Some court watchers were surprised to see the court direct both sides to address whether the President’s actions violated the “Take Care” Clause of the Constitution, which states that the President must “take Care that the Laws be faithfully executed.” Neither the Texas district court nor the Fifth Circuit Court of Appeals addressed this legal claim; instead, the lower courts based their decisions on the government’s alleged failure to comply with certain technical requirements under the Administrative Procedure Act. The Court’s request for additional briefing on this issue suggests that it wants to resolve all the issues in the case, rather than leaving a loophole that could be the basis for a future decision by the district court, which could further delay the implementation of expanded DACA and DAPA.
However, the Court may not end up reaching the merits of this case at all and may instead dismiss the case for lack of standing, or legal capacity to bring the case. This is the best case scenario. Texas and the 25 other plaintiff states are arguing that they have standing because additional costs Texas might incur to issue drivers’ licenses to beneficiaries of the deferred action programs give them enough of a stake in the case to challenge federal immigration policy. If the Court were to affirm this rationale, it would mean that states have an unprecedented role in an area that has always been an exclusively federal domain.
Oral arguments in the case will likely be scheduled for April 2016. The Court will issue a decision before its current term ends in June 2016. For the sake of the immigrant families whose lives are riding on this decision, let’s hope that the Court makes clear that President Obama, like every President before him dating back to Eisenhower, has the authority to take executive action on immigration.

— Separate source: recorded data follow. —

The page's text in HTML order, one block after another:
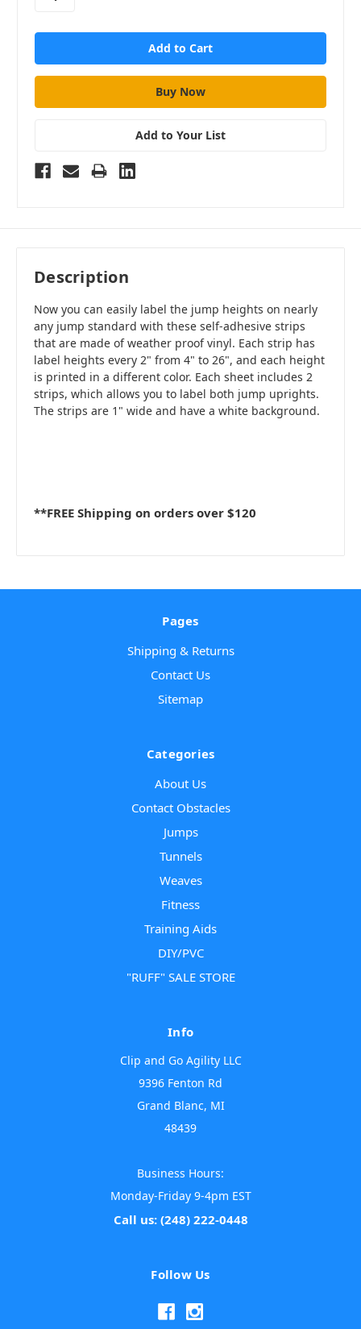
Add to Your List
Description
Now you can easily label the jump heights on nearly
any jump standard with these self-adhesive strips
that are made of weather proof vinyl. Each strip has
label heights every 2" from 4" to 26", and each height
is printed in a different color. Each sheet includes 2
strips, which allows you to label both jump uprights.
The strips are 1" wide and have a white background.
**FREE Shipping on orders over $120
Pages
Shipping & Returns
Contact Us
Sitemap
Categories
About Us
Contact Obstacles
Jumps
Tunnels
Weaves
Fitness
Training Aids
DIY/PVC
"RUFF" SALE STORE
Info
Clip and Go Agility LLC
9396 Fenton Rd
Grand Blanc, MI
48439
Business Hours:
Monday-Friday 9-4pm EST
Call us: (248) 222-0448
Follow Us
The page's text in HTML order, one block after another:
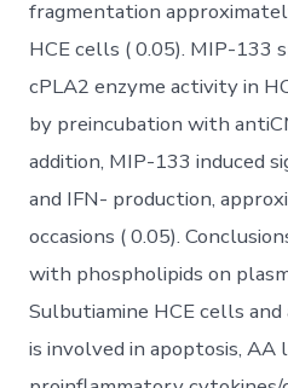
fragmentation
HCE cells ( 0.05). MIP-133
cPLA2 enzyme activity in
by preincubation with
addition, MIP-133 induced
and IFN- production,
occasions ( 0.05).
with phospholipids on
Sulbutiamine HCE cells
is involved in apoptosis, AA
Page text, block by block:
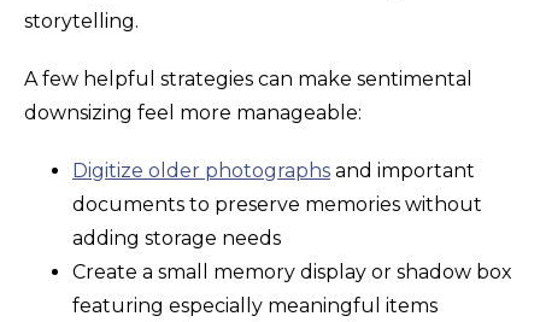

The Nachman Phulwani Zimovcak (NPZ) Law Group, P.C. is a full service immigration and nationality law firm. If you need assistance with U.S. immigration law or if you believe you may qualify for expanded DACA or DAPA programs, please feel free to contact us with any questions that you may have at info@visaserve.com or you can also call us at 201-670-0006 (x104) or (x107). We look forward to being of assistance to you, your friends and your family members.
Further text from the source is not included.